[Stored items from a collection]
== Segment start ==
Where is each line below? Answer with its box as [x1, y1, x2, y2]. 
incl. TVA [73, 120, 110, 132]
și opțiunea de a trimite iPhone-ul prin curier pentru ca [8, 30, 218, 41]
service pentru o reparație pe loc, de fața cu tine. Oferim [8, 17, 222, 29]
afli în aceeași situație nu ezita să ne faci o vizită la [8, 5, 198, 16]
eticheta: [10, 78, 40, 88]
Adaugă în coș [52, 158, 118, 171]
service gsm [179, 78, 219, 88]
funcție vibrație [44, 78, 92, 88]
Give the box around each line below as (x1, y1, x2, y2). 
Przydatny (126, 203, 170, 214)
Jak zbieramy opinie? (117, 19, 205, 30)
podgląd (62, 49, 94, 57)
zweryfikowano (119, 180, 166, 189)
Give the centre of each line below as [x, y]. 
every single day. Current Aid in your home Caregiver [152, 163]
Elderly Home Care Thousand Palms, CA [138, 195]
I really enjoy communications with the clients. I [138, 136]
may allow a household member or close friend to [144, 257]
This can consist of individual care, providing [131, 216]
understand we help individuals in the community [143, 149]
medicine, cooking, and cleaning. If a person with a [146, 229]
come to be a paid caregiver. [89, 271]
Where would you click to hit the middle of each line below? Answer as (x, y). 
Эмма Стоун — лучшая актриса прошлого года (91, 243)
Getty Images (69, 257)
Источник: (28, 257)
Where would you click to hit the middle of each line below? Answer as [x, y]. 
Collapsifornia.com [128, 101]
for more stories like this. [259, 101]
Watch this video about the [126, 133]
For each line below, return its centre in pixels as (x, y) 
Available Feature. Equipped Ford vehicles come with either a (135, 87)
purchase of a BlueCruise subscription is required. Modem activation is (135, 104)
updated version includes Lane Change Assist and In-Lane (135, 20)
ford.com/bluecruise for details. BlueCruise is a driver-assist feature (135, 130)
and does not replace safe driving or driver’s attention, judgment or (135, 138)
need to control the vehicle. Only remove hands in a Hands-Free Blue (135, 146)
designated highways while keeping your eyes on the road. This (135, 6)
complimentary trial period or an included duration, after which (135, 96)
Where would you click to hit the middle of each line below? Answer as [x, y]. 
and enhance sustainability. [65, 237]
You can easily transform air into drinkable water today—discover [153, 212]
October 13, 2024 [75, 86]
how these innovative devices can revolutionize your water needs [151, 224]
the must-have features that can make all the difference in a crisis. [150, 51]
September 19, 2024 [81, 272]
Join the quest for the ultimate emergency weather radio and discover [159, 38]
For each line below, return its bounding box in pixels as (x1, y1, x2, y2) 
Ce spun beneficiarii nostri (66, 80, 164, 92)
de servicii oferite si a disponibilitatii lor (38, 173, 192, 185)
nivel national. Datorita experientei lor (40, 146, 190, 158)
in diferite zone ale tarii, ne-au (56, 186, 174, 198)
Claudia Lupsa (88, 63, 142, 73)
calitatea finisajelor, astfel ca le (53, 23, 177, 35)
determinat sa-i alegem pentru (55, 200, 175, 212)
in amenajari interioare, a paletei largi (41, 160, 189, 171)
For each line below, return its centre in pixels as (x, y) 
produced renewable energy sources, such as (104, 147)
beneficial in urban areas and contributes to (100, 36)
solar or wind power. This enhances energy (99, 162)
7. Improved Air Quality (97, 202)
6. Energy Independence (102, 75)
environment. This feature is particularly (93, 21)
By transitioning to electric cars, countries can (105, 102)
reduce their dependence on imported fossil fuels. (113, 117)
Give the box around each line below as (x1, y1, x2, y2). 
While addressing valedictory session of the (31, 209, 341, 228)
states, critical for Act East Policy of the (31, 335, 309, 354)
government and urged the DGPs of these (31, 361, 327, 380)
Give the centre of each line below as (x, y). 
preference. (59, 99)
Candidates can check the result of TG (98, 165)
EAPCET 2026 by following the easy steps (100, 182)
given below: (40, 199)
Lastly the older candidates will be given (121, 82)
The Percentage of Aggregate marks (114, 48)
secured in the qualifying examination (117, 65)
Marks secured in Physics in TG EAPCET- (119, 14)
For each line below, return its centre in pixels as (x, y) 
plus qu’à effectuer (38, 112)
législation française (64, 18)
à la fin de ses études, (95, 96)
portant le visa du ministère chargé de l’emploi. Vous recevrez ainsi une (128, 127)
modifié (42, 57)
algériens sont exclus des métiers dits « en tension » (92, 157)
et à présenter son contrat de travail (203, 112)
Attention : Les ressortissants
== Segment end ==
• **TASK DETAILS**
When a line of the data holds the string "water", pick it out and copy it.

• **EXERCISE SOLUTION**
You can easily transform air into drinkable water today—discover [153, 212]
how these innovative devices can revolutionize your water needs [151, 224]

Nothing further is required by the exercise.